Work request: Your answer must be an exact copy of the entries below, with every picture removed.

################

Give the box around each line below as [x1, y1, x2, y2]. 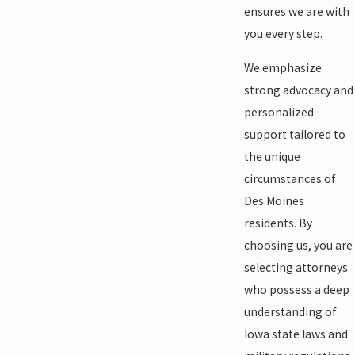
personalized [243, 105, 314, 120]
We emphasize [243, 60, 322, 76]
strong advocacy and [243, 82, 353, 98]
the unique [243, 149, 300, 165]
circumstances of [243, 171, 336, 187]
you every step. [243, 25, 323, 41]
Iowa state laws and [243, 326, 348, 342]
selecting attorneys [243, 260, 348, 276]
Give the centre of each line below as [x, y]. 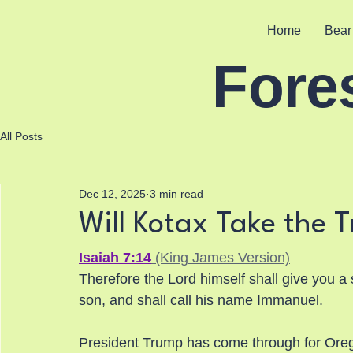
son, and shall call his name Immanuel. [201, 300]
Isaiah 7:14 [115, 258]
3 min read [176, 193]
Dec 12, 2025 [112, 193]
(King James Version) [221, 258]
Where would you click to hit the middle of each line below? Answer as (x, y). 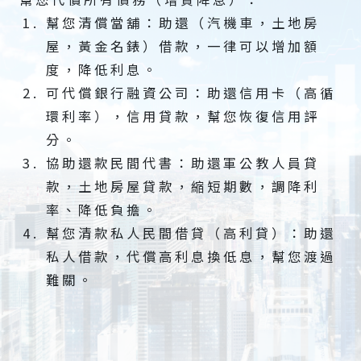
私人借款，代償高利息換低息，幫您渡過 (191, 257)
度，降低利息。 (102, 70)
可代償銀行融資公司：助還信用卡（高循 (191, 93)
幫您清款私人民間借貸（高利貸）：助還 (191, 233)
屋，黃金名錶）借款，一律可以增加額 (183, 46)
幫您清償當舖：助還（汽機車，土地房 (183, 23)
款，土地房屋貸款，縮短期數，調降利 (183, 187)
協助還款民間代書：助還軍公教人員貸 (183, 163)
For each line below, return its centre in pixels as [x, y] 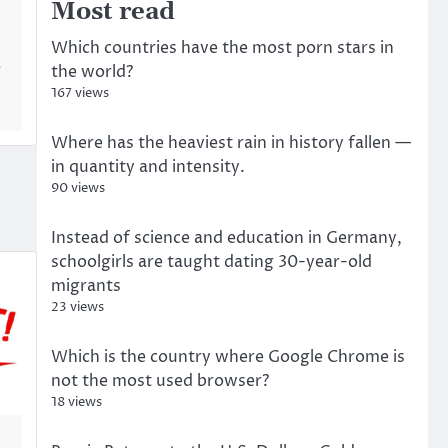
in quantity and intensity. [147, 167]
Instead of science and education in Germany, [226, 238]
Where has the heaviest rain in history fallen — [230, 143]
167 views [79, 93]
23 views [77, 307]
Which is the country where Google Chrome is [227, 357]
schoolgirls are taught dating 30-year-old [211, 262]
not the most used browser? [159, 381]

################

Exercise answer:
Give the box around each line below as [x1, y1, x2, y2]. 
personalized [243, 105, 314, 120]
We emphasize [243, 60, 322, 76]
strong advocacy and [243, 82, 353, 98]
the unique [243, 149, 300, 165]
circumstances of [243, 171, 336, 187]
you every step. [243, 25, 323, 41]
Iowa state laws and [243, 326, 348, 342]
selecting attorneys [243, 260, 348, 276]
Give the centre of each line below as [x, y]. 
son, and shall call his name Immanuel. [201, 300]
Isaiah 7:14 [115, 258]
3 min read [176, 193]
Dec 12, 2025 [112, 193]
(King James Version) [221, 258]
Where would you click to hit the middle of each line below? Answer as (x, y). 
私人借款，代償高利息換低息，幫您渡過 (191, 257)
度，降低利息。 (102, 70)
可代償銀行融資公司：助還信用卡（高循 (191, 93)
幫您清款私人民間借貸（高利貸）：助還 (191, 233)
屋，黃金名錶）借款，一律可以增加額 (183, 46)
幫您清償當舖：助還（汽機車，土地房 (183, 23)
款，土地房屋貸款，縮短期數，調降利 (183, 187)
協助還款民間代書：助還軍公教人員貸 (183, 163)
For each line below, return its centre in pixels as [x, y] 
in quantity and intensity. [147, 167]
Instead of science and education in Germany, [226, 238]
Where has the heaviest rain in history fallen — [230, 143]
167 views [79, 93]
23 views [77, 307]
Which is the country where Google Chrome is [227, 357]
schoolgirls are taught dating 30-year-old [211, 262]
not the most used browser? [159, 381]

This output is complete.